▸ **ACTION ITEM**: Give again, word for word, every line in the entries below from the line with "Give the centre of each line below as (x, y)." up to and including the line with "require stable and", and no other line.

Items from a data source:
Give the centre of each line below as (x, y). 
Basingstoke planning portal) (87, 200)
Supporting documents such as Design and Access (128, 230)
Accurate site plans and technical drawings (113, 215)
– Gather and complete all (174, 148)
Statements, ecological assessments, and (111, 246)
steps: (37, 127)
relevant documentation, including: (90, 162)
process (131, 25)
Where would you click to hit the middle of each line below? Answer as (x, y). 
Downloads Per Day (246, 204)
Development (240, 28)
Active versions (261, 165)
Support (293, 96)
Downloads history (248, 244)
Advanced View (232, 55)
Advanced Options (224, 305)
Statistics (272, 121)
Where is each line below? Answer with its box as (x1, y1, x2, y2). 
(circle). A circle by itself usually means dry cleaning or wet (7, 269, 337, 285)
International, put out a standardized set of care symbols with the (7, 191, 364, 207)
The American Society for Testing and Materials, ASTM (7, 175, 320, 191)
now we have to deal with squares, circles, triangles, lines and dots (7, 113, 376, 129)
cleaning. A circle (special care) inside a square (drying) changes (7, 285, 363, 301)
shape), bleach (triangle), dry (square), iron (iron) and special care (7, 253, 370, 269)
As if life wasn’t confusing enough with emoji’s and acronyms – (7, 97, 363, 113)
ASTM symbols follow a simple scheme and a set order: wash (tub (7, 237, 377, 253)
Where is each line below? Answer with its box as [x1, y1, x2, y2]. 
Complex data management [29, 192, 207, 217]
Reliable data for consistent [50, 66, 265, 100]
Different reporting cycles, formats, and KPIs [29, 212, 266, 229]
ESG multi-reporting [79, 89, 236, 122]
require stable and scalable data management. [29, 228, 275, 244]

==

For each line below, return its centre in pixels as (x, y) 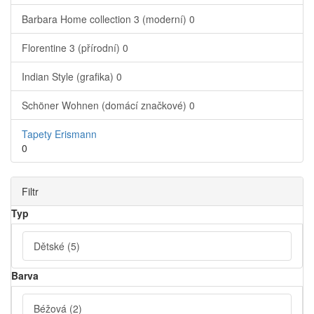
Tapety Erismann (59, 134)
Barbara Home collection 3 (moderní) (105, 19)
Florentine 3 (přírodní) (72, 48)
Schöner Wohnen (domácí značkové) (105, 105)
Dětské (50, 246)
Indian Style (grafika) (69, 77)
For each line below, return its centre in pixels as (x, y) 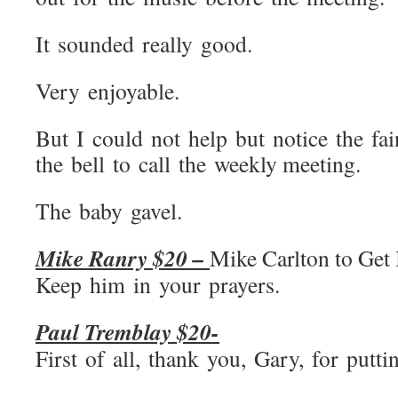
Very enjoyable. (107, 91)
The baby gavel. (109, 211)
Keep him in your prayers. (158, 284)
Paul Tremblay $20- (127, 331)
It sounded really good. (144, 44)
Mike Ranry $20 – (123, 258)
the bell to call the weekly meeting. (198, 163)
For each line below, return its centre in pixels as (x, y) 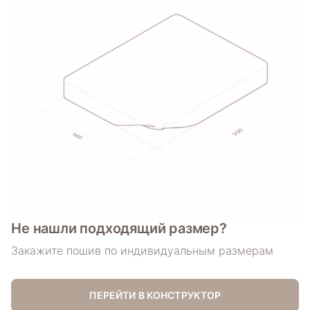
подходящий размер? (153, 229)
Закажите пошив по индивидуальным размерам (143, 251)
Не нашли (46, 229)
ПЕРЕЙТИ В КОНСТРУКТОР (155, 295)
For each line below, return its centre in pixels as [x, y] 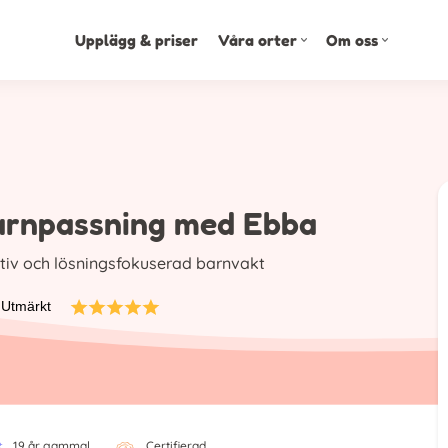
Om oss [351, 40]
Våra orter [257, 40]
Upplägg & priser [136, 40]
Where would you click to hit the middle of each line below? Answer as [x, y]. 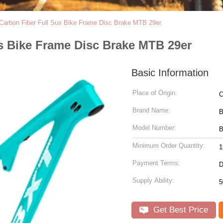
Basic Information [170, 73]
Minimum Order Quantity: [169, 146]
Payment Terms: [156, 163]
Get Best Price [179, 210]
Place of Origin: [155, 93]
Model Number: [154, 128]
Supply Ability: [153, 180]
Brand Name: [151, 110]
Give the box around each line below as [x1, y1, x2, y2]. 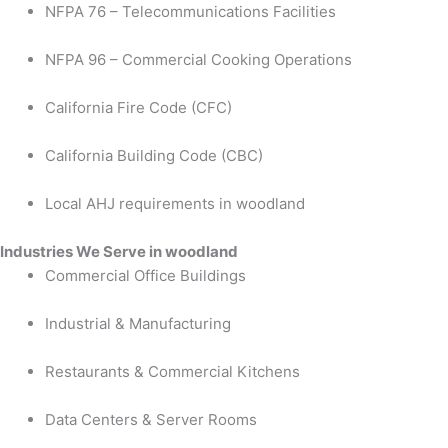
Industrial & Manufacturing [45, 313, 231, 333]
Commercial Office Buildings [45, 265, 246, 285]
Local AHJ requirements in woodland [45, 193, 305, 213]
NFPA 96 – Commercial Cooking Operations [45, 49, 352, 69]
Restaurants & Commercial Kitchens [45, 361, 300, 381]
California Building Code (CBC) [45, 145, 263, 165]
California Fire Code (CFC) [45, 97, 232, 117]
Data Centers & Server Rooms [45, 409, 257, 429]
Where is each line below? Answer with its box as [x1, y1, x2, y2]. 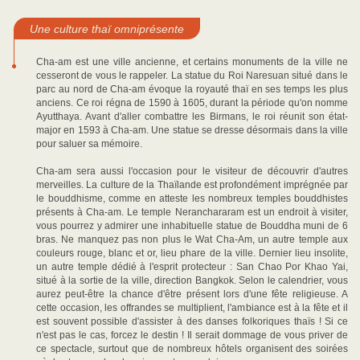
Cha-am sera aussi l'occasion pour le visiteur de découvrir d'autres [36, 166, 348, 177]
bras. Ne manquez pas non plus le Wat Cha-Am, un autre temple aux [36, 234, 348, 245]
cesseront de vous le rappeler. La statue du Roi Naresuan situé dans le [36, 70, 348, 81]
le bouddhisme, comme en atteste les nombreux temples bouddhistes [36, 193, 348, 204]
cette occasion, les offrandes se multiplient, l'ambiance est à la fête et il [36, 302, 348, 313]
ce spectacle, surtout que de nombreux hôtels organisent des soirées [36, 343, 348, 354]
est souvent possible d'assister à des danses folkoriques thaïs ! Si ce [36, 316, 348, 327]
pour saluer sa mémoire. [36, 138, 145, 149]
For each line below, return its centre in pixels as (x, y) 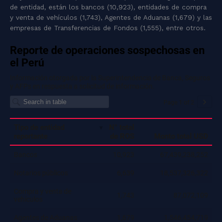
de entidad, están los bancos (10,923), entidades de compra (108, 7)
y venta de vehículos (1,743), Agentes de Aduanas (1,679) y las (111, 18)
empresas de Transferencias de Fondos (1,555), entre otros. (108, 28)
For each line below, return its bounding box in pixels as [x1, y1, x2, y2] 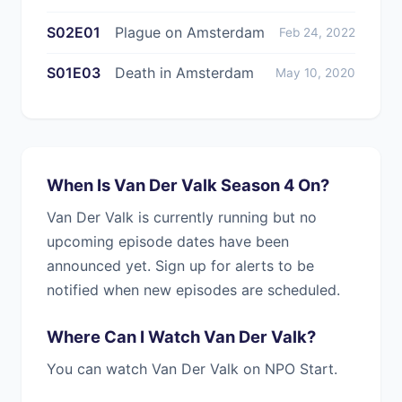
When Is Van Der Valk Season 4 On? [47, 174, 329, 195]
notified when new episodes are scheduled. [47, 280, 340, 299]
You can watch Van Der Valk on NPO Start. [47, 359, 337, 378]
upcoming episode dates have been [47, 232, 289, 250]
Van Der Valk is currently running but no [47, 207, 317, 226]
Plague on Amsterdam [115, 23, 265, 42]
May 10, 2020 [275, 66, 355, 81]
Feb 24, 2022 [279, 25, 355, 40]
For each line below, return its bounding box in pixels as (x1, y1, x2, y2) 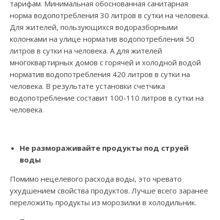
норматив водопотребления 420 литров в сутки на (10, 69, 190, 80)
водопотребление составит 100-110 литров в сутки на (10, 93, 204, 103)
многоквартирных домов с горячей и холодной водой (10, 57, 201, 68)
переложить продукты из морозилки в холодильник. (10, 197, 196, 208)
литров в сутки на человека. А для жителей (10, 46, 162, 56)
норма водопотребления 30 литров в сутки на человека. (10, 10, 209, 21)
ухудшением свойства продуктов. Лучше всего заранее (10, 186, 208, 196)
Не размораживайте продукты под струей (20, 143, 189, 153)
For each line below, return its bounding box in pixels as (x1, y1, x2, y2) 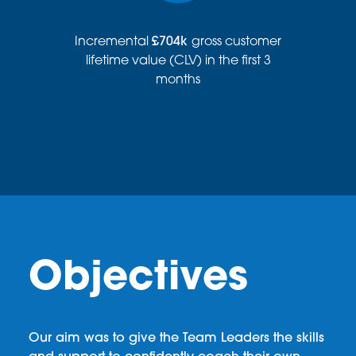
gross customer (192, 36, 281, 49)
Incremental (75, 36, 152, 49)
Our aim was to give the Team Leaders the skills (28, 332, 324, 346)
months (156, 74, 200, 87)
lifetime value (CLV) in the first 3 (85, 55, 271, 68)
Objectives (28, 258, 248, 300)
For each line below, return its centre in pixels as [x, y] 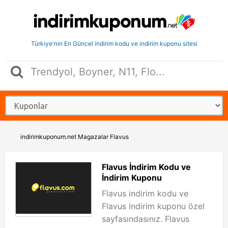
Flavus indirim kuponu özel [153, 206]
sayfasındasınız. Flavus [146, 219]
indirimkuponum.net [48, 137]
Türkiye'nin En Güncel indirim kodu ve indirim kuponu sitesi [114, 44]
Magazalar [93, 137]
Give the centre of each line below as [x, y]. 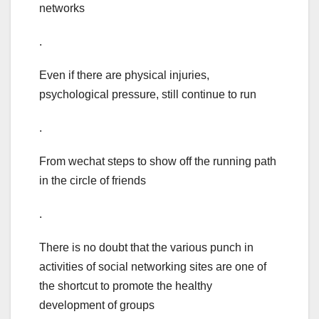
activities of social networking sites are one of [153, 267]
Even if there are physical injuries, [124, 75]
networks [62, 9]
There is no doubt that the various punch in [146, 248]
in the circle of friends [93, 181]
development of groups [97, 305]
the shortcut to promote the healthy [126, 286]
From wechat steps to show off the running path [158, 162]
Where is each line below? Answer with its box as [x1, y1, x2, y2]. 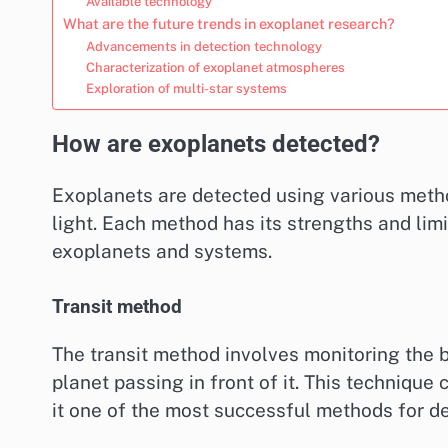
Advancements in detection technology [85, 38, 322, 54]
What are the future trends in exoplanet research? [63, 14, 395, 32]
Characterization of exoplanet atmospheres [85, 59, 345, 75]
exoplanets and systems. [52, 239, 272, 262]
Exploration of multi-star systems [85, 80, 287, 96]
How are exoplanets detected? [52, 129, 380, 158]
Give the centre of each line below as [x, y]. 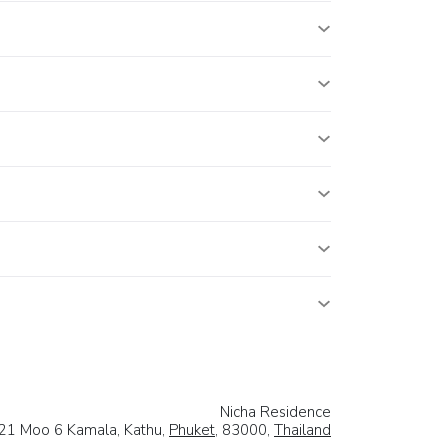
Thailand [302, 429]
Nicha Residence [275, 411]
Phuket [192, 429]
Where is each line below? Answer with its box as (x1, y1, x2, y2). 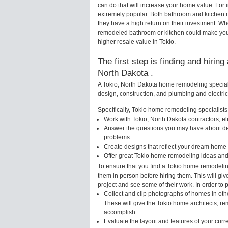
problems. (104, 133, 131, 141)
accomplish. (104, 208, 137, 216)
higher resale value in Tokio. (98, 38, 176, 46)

▸ **OUTPUT OF THE EXERCISE**:
Give the centre of each line below as (x, y). 
Basingstoke planning portal) (87, 200)
Supporting documents such as Design and Access (128, 230)
Accurate site plans and technical drawings (113, 215)
– Gather and complete all (174, 148)
Statements, ecological assessments, and (111, 246)
steps: (37, 127)
relevant documentation, including: (90, 162)
process (131, 25)
Where would you click to hit the middle of each line below? Answer as (x, y). 
Downloads Per Day (246, 204)
Development (240, 28)
Active versions (261, 165)
Support (293, 96)
Downloads history (248, 244)
Advanced View (232, 55)
Advanced Options (224, 305)
Statistics (272, 121)
Where is each line below? Answer with its box as (x1, y1, x2, y2). 
(circle). A circle by itself usually means dry cleaning or wet (7, 269, 337, 285)
International, put out a standardized set of care symbols with the (7, 191, 364, 207)
The American Society for Testing and Materials, ASTM (7, 175, 320, 191)
now we have to deal with squares, circles, triangles, lines and dots (7, 113, 376, 129)
cleaning. A circle (special care) inside a square (drying) changes (7, 285, 363, 301)
shape), bleach (triangle), dry (square), iron (iron) and special care (7, 253, 370, 269)
As if life wasn’t confusing enough with emoji’s and acronyms – (7, 97, 363, 113)
ASTM symbols follow a simple scheme and a set order: wash (tub (7, 237, 377, 253)
Where is each line below? Answer with its box as [x1, y1, x2, y2]. 
Complex data management [29, 192, 207, 217]
Reliable data for consistent [50, 66, 265, 100]
Different reporting cycles, formats, and KPIs [29, 212, 266, 229]
ESG multi-reporting [79, 89, 236, 122]
require stable and scalable data management. [29, 228, 275, 244]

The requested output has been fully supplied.